Красный шар катился по зеленому полю, белый по зеленому: Гуго прислонился к белой блестящей двери, скрестив руки за спиной: на этот раз геометрические фигуры казались ему не такими точными, а ритм шаров менее четким, хотя это
Не зря часы отбивали время, не зря передвигались стрелки; минут становилось все больше и больше, они превращались в четвертушки и в половинки часов, и в конце концов часы показывали точное время — год в год, час в час, секунда в секунду. Разве в ритме шаров нельзя было уловить вопросы: Роберт, где ты есть? Роберт, где ты был? Роберт, где ты бывал? И разве в ударах кия Роберта не слышалось в ответ: Шрелла, где ты есть? Шрелла, где ты был? Шрелла, где ты бывал? Их игра на бильярде походила на какой-то нескончаемый ряд заклинаний. Казалось, ударяя кием по шарам на зеленом сукне, они без конца вопрошали «зачемзачемзачем?» или же причитали «господи помилуй, господи помилуй». Отходя от бортов, чтобы дать ударить Роберту, Шрелла каждый раз улыбался и качал головой.
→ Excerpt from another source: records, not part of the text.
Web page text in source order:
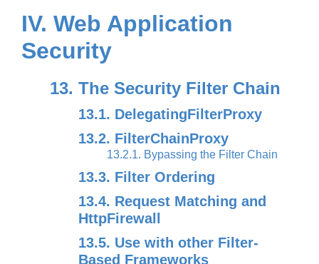
IV. Web Application
Security
13. The Security Filter Chain
13.1. DelegatingFilterProxy
13.2. FilterChainProxy
13.2.1. Bypassing the Filter Chain
13.3. Filter Ordering
13.4. Request Matching and
HttpFirewall
13.5. Use with other Filter-
Based Frameworks
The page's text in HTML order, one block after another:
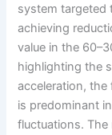
system targeted
achieving
value in the
highlighting the
acceleration,
is predominant
fluctuations.
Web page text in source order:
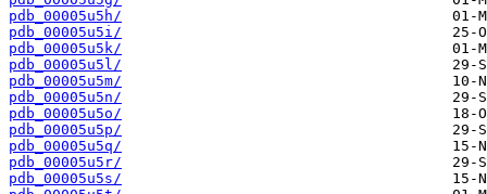
pdb_00005u5h/
pdb_00005u5i/
pdb_00005u5k/
pdb_00005u5l/
pdb_00005u5m/
pdb_00005u5n/
pdb_00005u5o/
pdb_00005u5p/
pdb_00005u5q/
pdb_00005u5r/
pdb_00005u5s/
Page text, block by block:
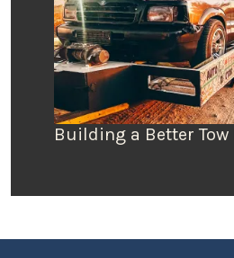
Building a Better Tow
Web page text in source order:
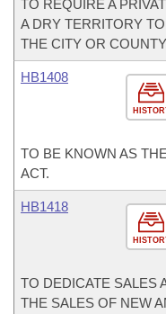
TO REQUIRE A
A DRY TERRITORY
THE CITY OR
HB1408
TO BE KNOWN AS
ACT.
HB1418
TO DEDICATE SALES
THE SALES OF NEW
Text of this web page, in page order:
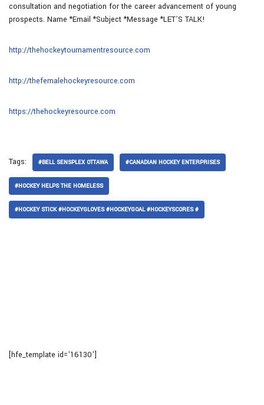
consultation and negotiation for the career advancement of young
prospects. Name *Email *Subject *Message *LET’S TALK!
http://thehockeytournamentresource.com
http://thefemalehockeyresource.com
https://thehockeyresource.com
Tags: #BELL SENSPLEX OTTAWA #CANADIAN HOCKEY ENTERPRISES
#HOCKEY HELPS THE HOMELESS
#HOCKEY STICK #HOCKEYGLOVES #HOCKEYGOAL #HOCKEYSCORES #
[hfe_template id='16130']

И Гуго, сам того не замечая, ложе качал головой после каждого удара; колдовство рассеялось, все стало не столь четким, как прежде, ритм нарушился, а часы и календарь совершенно точно отвечали на вопрос: «Когда?» Часы и календарь говорили: «Шестого сентября тысяча девятьсот пятьдесят восьмого года, восемнадцать часов пятьдесят одна минута».
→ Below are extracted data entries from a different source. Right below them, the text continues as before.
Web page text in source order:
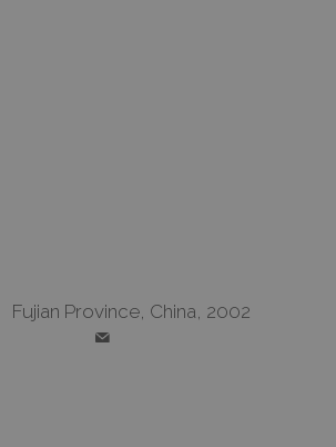
Fujian Province, China, 2002
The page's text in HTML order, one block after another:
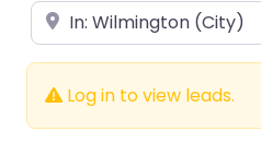
Near
Log in to view leads.
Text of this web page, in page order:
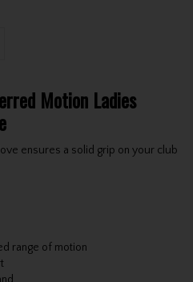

— Давай оставим это, — сказал Роберт, — ведь мы больше не в Амстердаме.
— Хорошо, — согласился Шрелла, — оставим, ты прав. А что, нам еще нужен этот мальчик?
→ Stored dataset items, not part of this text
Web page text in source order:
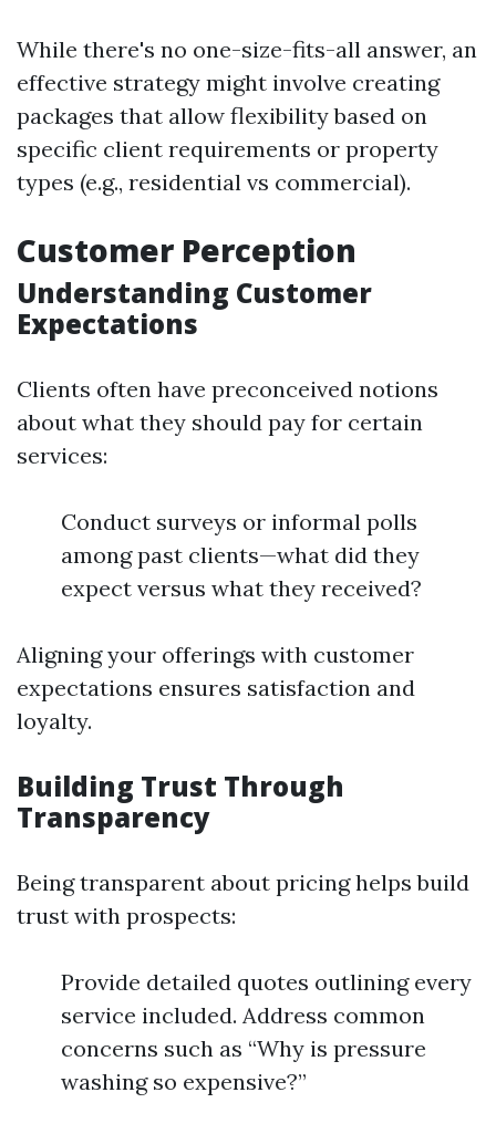
While there's no one-size-fits-all answer, an
effective strategy might involve creating
packages that allow flexibility based on
specific client requirements or property
types (e.g., residential vs commercial).
Customer Perception
Understanding Customer
Expectations
Clients often have preconceived notions
about what they should pay for certain
services:
Conduct surveys or informal polls
among past clients—what did they
expect versus what they received?
Aligning your offerings with customer
expectations ensures satisfaction and
loyalty.
Building Trust Through
Transparency
Being transparent about pricing helps build
trust with prospects:
Provide detailed quotes outlining every
service included. Address common
concerns such as “Why is pressure
washing so expensive?”

— Да, — сказал Роберт, — лично мне он еще нужен. Или, может, ты хочешь уйти, Гуго? Не хочешь? Тогда побудь здесь, пожалуйста, поставь кий на место, убери шары и дай нам что-нибудь выпить… да нет, оставайся, детка: я хотел показать тебе одну вещь: видишь кипу бумаг? Все эти документы, мой милый, скреплены печатями, и на них множество всяких подписей, недостает всего лишь одной подписи, твоей подписи вот на этой бумаге. Если ты ее подпишешь, ты станешь моим сыном. Когда ты подавал вино там наверху, ты видел моих отца и мать, отныне они будут твоими дедушкой и бабушкой: Шрелла станет твоим дядей, Рут и Марианна — сестрами, а Йозеф — братом; ты заменишь мне того мальчика, которого моя жена так и не успела родить: интересно, что скажет старик, когда я представлю ему в день его рождения нового внука, внука с улыбкой Эдит… Нужен ли мне этот мальчик, Шрелла? Да, он мне нужен, нужен всем нам; хорошо, если бы мы тоже стали ему нужны; честно говоря, нам без него просто-таки невозможно; слышишь, Гуго, нам без тебя невозможно. Да, ты не сын Ферди, и все же ты унаследовал его душу… Тише, родной мой, не плачь, отправляйся к себе в комнату и прочти эту бумагу, только осторожно иди по коридору, будь осторожен, сынок.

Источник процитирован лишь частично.